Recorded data
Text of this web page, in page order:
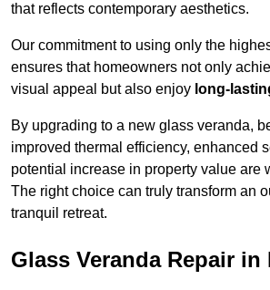
that reflects contemporary aesthetics.
Our commitment to using only the
ensures that homeowners not only
visual appeal but also enjoy long-
By upgrading to a new glass veranda,
improved thermal efficiency, enhanced
potential increase in property value are
The right choice can truly transform an
tranquil retreat.
Glass Veranda Repair
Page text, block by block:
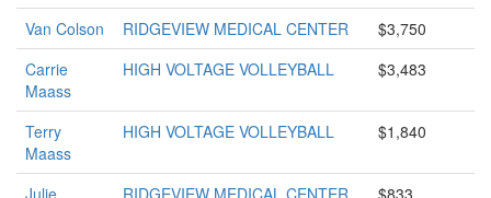
Van Colson RIDGEVIEW MEDICAL CENTER
$3,750
Carrie
Maass
HIGH VOLTAGE VOLLEYBALL $3,483
Terry
Maass
HIGH VOLTAGE VOLLEYBALL $1,840
Julie
RIDGEVIEW MEDICAL CENTER $833
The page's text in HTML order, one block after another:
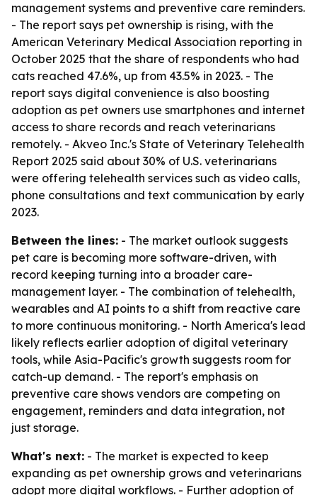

- [TASK DESCRIPTION]: Retype precisely, and only, the lines from the one holding "Page text, block" through the final line of the data above, with the pictures omitted.

- [EXPECTED ANSWER]:
Page text, block by block:
Van Colson RIDGEVIEW MEDICAL CENTER
$3,750
Carrie
Maass
HIGH VOLTAGE VOLLEYBALL $3,483
Terry
Maass
HIGH VOLTAGE VOLLEYBALL $1,840
Julie
RIDGEVIEW MEDICAL CENTER $833
The page's text in HTML order, one block after another:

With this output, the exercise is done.